§ **Aim of the task**
From the listing below, output the lines between the one with "entrepreneurs. When I'm not unraveling the" and the one with "14 1/2 15 1/2 16 1/2", including those two, and nothing else. Pictures are not copied.

§ **Information supplied**
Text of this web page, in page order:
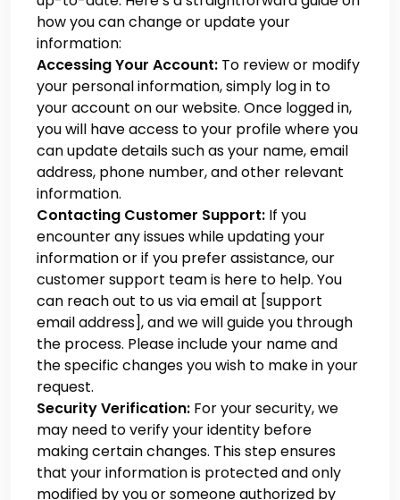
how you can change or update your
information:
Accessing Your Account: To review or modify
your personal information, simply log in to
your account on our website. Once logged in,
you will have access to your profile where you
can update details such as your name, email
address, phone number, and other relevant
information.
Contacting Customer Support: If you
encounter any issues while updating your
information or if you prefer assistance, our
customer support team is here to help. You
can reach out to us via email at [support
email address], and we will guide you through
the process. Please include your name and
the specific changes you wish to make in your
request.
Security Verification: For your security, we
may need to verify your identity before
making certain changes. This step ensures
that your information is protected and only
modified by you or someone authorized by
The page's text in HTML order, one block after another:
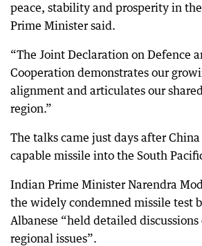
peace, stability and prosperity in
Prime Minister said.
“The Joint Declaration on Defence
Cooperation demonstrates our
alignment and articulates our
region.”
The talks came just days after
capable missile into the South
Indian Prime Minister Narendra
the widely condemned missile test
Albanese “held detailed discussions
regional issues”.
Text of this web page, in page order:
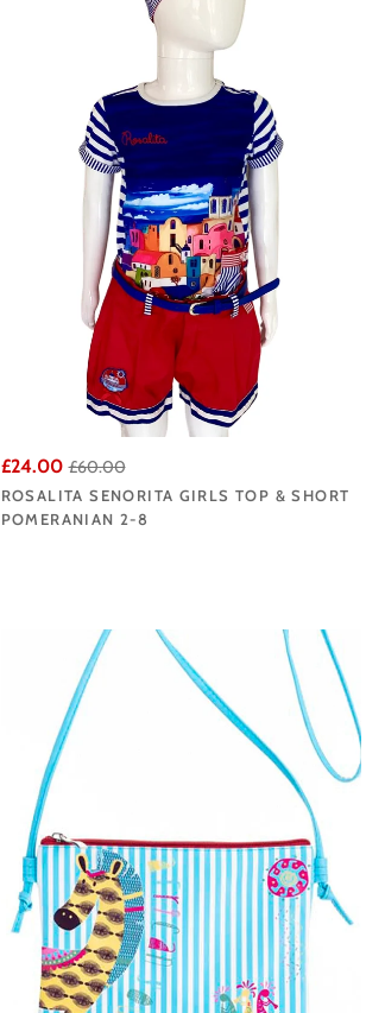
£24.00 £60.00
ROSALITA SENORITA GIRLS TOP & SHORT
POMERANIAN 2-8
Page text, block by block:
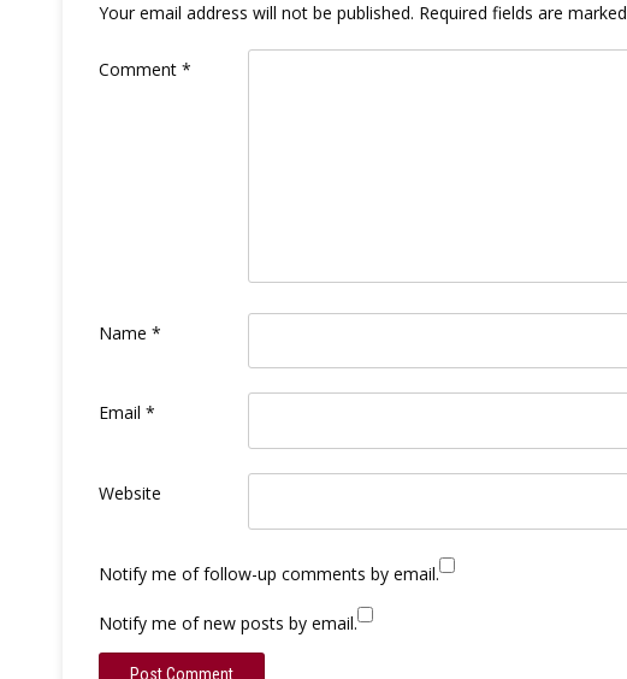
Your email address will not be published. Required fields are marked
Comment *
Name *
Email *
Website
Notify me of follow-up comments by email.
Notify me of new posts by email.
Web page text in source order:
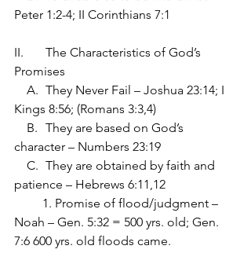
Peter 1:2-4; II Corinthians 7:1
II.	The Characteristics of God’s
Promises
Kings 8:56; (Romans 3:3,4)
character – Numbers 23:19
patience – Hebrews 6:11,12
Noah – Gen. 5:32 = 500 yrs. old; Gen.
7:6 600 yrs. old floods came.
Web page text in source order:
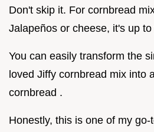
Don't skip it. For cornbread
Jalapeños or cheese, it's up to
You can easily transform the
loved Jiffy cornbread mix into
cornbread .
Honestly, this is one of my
* * *
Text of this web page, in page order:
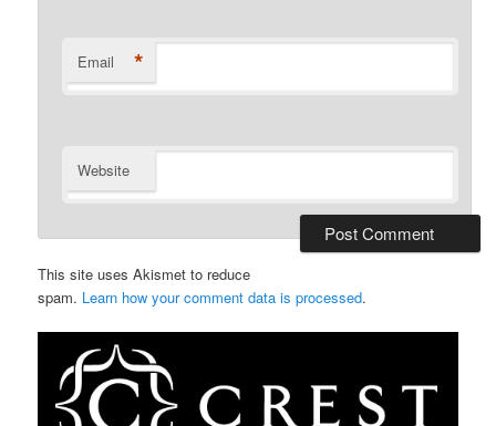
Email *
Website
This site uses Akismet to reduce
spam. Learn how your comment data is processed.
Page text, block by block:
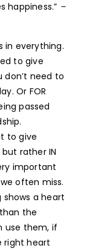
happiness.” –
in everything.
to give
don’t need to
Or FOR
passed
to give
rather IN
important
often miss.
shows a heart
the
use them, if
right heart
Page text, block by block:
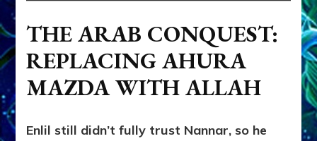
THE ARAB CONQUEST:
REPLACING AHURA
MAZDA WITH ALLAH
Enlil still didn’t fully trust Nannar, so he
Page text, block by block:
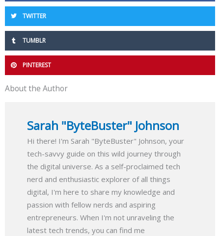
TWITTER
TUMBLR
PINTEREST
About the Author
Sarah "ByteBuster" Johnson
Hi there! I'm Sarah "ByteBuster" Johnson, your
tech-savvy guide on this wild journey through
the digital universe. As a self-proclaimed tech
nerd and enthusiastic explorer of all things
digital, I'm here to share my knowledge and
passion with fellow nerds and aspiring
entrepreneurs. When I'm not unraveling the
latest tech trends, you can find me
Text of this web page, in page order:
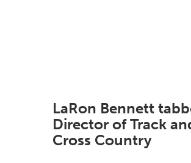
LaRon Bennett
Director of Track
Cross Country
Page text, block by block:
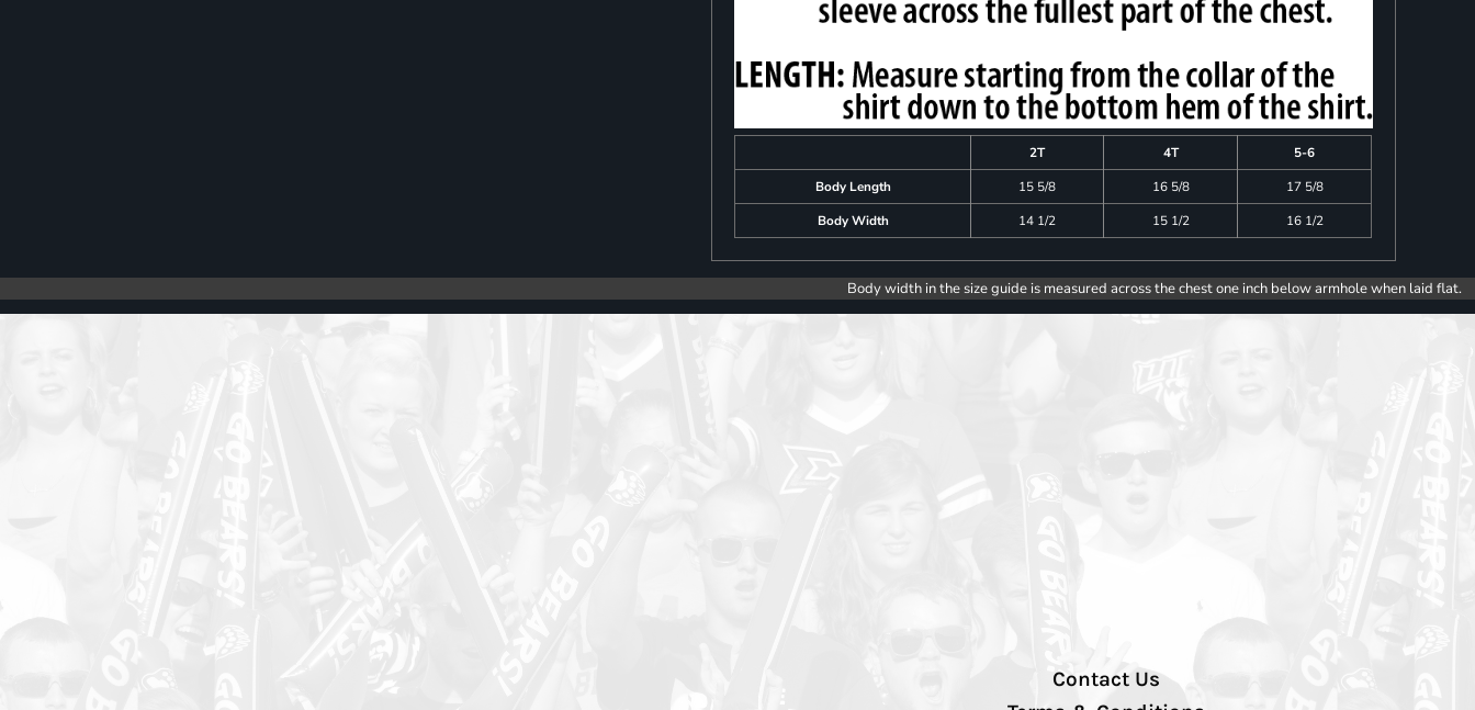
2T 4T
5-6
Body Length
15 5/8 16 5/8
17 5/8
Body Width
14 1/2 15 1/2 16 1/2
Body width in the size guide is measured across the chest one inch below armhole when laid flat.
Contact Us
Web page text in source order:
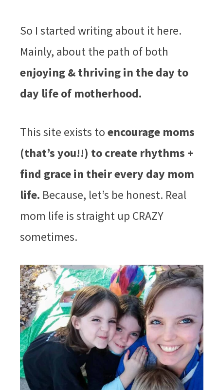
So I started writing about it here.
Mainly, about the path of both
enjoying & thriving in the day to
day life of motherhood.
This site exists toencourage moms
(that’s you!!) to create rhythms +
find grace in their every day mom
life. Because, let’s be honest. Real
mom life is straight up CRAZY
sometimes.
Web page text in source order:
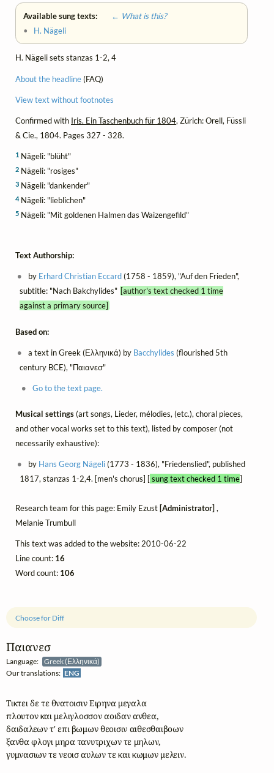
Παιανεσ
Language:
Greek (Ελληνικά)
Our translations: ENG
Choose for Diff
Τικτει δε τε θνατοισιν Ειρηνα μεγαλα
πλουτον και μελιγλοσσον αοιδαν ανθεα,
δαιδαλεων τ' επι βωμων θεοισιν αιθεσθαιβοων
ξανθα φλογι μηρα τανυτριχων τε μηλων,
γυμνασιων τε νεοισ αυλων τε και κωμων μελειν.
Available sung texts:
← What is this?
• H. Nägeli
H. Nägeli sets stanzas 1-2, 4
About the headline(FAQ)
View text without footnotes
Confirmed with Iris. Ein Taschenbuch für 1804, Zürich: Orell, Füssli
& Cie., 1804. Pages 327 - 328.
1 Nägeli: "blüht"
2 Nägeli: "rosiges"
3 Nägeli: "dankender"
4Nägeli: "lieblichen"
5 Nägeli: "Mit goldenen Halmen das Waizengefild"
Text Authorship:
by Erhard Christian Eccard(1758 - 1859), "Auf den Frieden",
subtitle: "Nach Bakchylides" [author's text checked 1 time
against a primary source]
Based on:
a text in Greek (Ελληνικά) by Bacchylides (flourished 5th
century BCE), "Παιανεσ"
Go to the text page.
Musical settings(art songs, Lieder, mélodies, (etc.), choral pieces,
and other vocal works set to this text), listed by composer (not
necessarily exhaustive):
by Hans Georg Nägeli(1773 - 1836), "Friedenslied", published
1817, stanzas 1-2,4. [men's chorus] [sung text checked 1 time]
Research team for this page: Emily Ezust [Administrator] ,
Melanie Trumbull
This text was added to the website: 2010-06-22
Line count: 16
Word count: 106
---
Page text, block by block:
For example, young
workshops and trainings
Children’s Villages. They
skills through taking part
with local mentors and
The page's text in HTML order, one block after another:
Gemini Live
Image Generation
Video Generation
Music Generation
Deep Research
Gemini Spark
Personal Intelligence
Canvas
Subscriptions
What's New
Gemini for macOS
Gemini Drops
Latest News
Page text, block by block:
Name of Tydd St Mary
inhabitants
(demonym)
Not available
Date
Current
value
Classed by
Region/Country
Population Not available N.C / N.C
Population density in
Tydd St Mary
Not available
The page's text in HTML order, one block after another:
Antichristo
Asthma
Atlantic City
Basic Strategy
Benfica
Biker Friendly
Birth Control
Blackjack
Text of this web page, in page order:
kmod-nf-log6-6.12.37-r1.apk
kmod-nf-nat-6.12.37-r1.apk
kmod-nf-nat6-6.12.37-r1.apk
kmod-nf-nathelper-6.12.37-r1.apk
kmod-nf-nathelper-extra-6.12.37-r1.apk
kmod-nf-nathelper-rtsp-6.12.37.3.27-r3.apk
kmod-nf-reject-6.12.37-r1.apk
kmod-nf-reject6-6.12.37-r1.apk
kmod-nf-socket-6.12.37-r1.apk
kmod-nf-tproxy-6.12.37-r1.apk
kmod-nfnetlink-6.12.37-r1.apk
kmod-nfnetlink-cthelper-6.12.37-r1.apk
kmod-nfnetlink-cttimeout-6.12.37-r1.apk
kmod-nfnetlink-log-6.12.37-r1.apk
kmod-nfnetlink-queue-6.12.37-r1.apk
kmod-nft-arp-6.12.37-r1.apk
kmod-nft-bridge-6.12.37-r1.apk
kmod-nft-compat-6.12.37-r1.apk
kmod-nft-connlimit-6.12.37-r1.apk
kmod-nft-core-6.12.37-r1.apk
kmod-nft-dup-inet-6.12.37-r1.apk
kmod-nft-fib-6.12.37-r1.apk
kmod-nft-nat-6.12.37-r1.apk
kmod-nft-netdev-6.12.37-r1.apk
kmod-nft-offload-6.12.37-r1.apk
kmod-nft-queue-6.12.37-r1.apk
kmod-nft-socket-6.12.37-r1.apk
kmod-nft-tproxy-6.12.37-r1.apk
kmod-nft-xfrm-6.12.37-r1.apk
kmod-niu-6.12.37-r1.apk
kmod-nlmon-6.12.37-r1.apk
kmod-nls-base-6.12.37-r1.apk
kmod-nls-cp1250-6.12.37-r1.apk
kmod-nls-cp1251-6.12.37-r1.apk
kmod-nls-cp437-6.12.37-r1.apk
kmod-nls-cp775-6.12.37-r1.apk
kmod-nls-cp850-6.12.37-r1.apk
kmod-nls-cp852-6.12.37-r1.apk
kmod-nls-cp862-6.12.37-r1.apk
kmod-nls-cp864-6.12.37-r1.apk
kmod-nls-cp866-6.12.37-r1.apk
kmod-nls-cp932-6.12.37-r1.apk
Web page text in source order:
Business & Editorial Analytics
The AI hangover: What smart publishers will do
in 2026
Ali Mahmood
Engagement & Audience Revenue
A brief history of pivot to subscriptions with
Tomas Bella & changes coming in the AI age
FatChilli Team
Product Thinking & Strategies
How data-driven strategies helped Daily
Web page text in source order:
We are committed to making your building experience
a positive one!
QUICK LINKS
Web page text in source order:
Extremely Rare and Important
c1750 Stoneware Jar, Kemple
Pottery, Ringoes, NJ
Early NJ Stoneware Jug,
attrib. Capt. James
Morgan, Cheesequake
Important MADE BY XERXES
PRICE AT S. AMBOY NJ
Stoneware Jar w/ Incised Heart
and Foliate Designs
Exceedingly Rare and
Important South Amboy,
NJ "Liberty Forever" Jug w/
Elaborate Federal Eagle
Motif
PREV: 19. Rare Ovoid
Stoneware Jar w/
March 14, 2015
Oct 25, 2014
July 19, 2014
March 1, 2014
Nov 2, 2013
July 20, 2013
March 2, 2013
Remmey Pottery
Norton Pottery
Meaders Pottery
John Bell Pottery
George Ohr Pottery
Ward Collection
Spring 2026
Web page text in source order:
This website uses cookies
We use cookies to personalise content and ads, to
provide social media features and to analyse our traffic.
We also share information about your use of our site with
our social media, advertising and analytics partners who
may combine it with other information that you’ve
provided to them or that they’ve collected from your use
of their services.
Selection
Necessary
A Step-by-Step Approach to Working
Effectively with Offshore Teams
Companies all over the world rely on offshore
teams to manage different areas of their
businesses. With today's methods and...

§ **Output of the task**
entrepreneurs. When I'm not unraveling the
latest tech trends, you can find me
Text of this web page, in page order:
LaRon Bennett
Director of Track
Cross Country
Page text, block by block:
2T 4T
5-6
Body Length
15 5/8 16 5/8
17 5/8
Body Width
14 1/2 15 1/2 16 1/2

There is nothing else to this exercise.